# Ring Less Zero is Semigroup for Product iff No Proper Zero Divisors

## Theorem

Let $\struct {R, +, \circ}$ be a non-null ring.

Then $R$ has no zero divisors if and only if $\struct {R^*, \circ}$ is a semigroup.

## Proof

### Necessary Condition

Let $\struct {R, +, \circ}$ be a non-null ring with no zero divisors.

The set $R^* = R \setminus \set {0_R} \ne \O$ as $\struct {R, +, \circ}$ is non-null.

All elements of $R$ are not zero divisors, and therefore are cancellable.

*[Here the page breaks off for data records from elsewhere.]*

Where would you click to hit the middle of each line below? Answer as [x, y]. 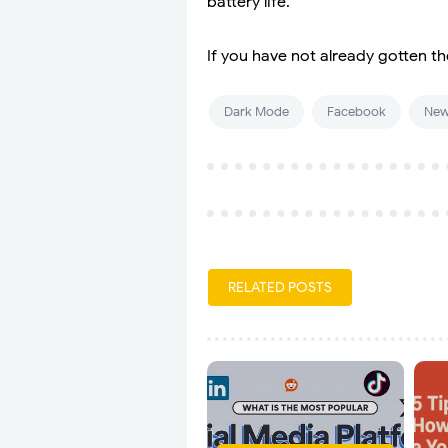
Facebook [356, 112]
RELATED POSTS [280, 288]
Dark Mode [256, 112]
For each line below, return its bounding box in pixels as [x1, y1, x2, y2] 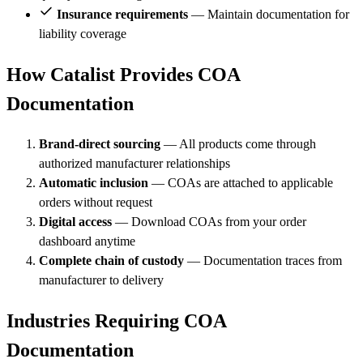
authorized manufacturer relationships [39, 156, 230, 170]
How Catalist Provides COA [6, 63, 240, 85]
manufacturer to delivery [39, 272, 164, 287]
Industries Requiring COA [6, 310, 226, 331]
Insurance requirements [57, 6, 188, 21]
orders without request [39, 194, 152, 209]
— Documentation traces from [184, 253, 342, 267]
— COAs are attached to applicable [148, 175, 333, 190]
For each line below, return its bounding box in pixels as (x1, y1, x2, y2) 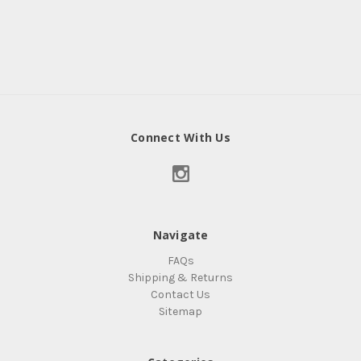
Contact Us (151, 288, 210, 302)
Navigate (152, 227, 209, 243)
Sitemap (159, 305, 202, 319)
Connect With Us (131, 130, 230, 146)
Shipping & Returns (128, 271, 233, 285)
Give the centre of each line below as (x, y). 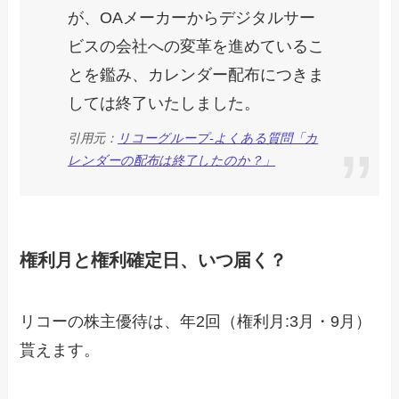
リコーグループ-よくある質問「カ (218, 138)
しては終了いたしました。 (164, 104)
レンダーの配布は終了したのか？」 (172, 160)
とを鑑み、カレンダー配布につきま (196, 75)
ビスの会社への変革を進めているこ (196, 47)
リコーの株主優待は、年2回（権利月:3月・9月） (196, 322)
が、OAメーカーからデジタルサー (192, 18)
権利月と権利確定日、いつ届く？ (154, 260)
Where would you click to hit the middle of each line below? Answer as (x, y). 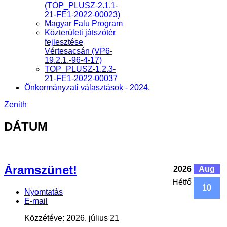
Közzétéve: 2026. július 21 (72, 218)
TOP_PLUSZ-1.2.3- (80, 69)
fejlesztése (64, 42)
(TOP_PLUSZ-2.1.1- (81, 5)
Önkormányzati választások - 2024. (87, 87)
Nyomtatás (44, 192)
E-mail (36, 201)
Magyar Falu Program (84, 24)
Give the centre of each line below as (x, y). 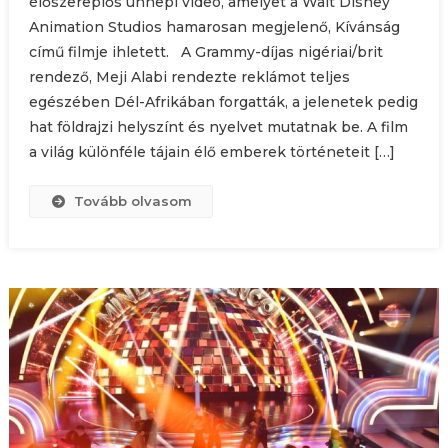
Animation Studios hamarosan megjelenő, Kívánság (214, 27)
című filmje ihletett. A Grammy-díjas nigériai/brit (205, 52)
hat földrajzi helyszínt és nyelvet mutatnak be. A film (218, 127)
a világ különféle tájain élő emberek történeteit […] (211, 152)
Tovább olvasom (133, 201)
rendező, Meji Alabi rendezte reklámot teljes (189, 77)
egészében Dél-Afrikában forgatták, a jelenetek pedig (223, 102)
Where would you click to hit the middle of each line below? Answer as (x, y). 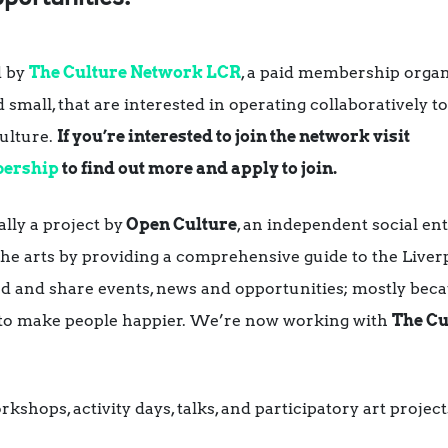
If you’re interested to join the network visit (233, 137)
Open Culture (180, 225)
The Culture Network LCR (135, 73)
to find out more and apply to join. (198, 169)
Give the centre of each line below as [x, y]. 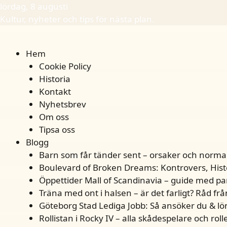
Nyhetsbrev [62, 104]
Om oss [54, 117]
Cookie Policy [65, 66]
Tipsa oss [57, 129]
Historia [54, 79]
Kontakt [55, 91]
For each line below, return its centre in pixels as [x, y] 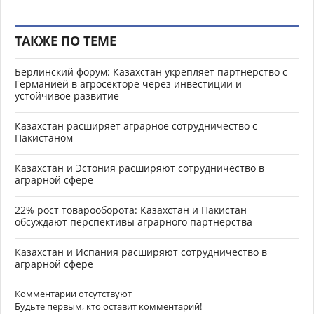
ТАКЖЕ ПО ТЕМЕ [66, 40]
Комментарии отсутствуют [73, 293]
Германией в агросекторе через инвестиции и [128, 83]
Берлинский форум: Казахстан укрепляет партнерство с [151, 71]
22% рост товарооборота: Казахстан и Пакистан [131, 210]
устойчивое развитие [67, 95]
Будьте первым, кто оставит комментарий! [108, 306]
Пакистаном [44, 137]
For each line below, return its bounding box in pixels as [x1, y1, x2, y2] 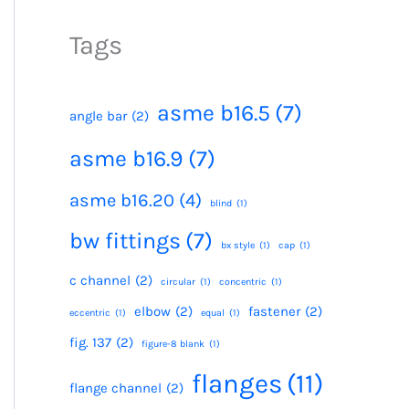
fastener [248, 303, 300, 320]
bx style [221, 239, 255, 251]
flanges [192, 368, 282, 399]
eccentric [69, 307, 110, 319]
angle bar [69, 108, 127, 124]
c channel [69, 272, 131, 288]
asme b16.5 [157, 100, 270, 126]
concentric [219, 276, 267, 288]
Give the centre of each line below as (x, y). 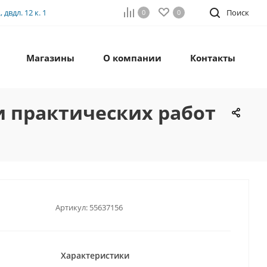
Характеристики (95, 256)
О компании (132, 58)
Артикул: (72, 207)
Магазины (50, 58)
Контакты (213, 58)
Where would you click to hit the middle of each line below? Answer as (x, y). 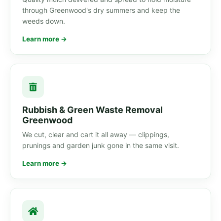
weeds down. (44, 21)
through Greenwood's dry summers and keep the (101, 10)
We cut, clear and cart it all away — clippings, (96, 135)
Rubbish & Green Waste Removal (92, 110)
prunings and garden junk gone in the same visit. (101, 146)
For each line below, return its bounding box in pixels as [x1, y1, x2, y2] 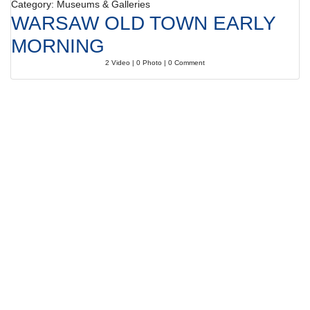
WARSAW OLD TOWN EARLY [11, 12, 275, 34]
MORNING [11, 35, 104, 57]
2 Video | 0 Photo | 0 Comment [105, 59, 205, 66]
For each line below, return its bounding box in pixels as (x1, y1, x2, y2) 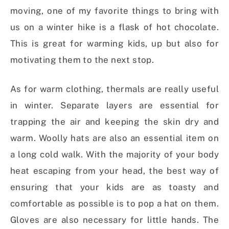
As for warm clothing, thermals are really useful (10, 84, 219, 95)
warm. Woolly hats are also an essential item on (10, 133, 219, 144)
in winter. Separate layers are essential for (10, 100, 219, 111)
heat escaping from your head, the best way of (10, 166, 219, 176)
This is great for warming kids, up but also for (10, 38, 219, 49)
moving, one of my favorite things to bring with (10, 6, 219, 16)
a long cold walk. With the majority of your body (10, 149, 219, 160)
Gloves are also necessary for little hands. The (10, 215, 219, 225)

$\struct {R, +, \circ}$ is closed under $\circ$, from the fact that there are no zero divisors, and also that $\struct {R, \circ}$ is also closed.

From Restriction of Associative Operation is Associative, ring product is associative on $\struct {R^*, +, \circ}$, as it is associative on $\struct {R, +, \circ}$.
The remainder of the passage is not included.